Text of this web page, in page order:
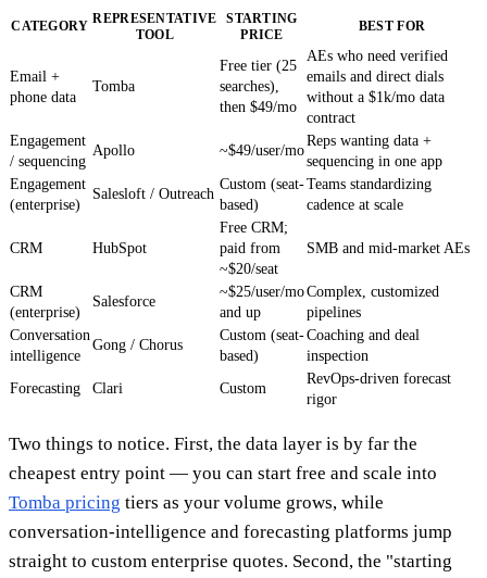
CATEGORY REPRESENTATIVE
TOOL
STARTING
PRICE
BEST FOR
Email +
phone data
Tomba
Free tier (25
searches),
then $49/mo
AEs who need verified
emails and direct dials
without a $1k/mo data
contract
Engagement
/ sequencing
Apollo ~$49/user/mo
Reps wanting data +
sequencing in one app
Engagement
(enterprise)
Salesloft / Outreach
Custom (seat-
based)
Teams standardizing
cadence at scale
CRM HubSpot
Free CRM;
paid from
~$20/seat
SMB and mid-market AEs
CRM
(enterprise)
Salesforce
~$25/user/mo
and up
Complex, customized
pipelines
Conversation
intelligence
Gong / Chorus
Custom (seat-
based)
Coaching and deal
inspection
Forecasting
Clari Custom
RevOps-driven forecast
rigor
Two things to notice. First, the data layer is by far the
cheapest entry point — you can start free and scale into
Tomba pricing tiers as your volume grows, while
conversation-intelligence and forecasting platforms jump
straight to custom enterprise quotes. Second, the "starting
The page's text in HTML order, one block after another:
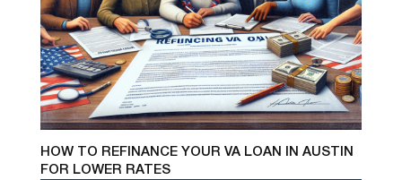
HOW TO REFINANCE YOUR VA LOAN IN AUSTIN
FOR LOWER RATES

ACTIVITY. Looking at the entries above, work out how many lines contain the word "data", then reply with only that figure.

RESPONSE BOX. 4